The public’s role in all this is not to be overlooked. Years of politicians mouthing talking points; parliamentary debate becoming a sad joke; secrecy; broken promises; lies and the refusal to ever apologise or explain have bred deep cynicism in much of the public. True believers on all sides reinforce the current situation while others despair or retreat into apathy.
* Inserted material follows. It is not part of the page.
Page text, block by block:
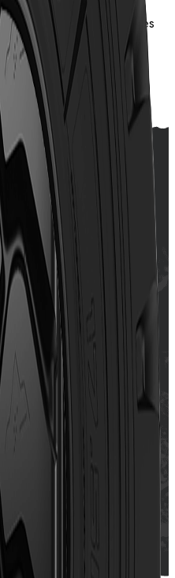
and construction sites
excellent traction and
design provide
the service life of tyres

In his book, The New Despotism, the democracy theorist John Keane talks about how citizens surrender political life. Reviewing the book in Australian Book Review (June-July 2020) Glyn Davis writes: “In particular, argues Keane, the middle class proves fickle about democratic principles. It can be bought with good services, cash payments and being left alone. Older political theory expected a prosperous middle class to demand representation. Yet any assumed link between a bourgeoisies, capitalism, and democracy is fairly disproved around the world.” In Australia – consistent with this theory – negative gearing, franking credits and similar policies keep the middle classes fearful of threats and compliant.

The words of neither the Vladimir Lenin text – What is to be Done? – or those of the John Lennon lyric Imagine – provide answers but at least provide calls to action about the who cares? despair many feel.

Meanwhile, we are not the first to confront these problems. Siena’s Palazzo Pubblico’s fresco series, Allegory and Effects of Good and Bad Government, raised many of the same questions 690 years ago even if it is rather depressing to be still addressing issues raised by an artist in the 1330s.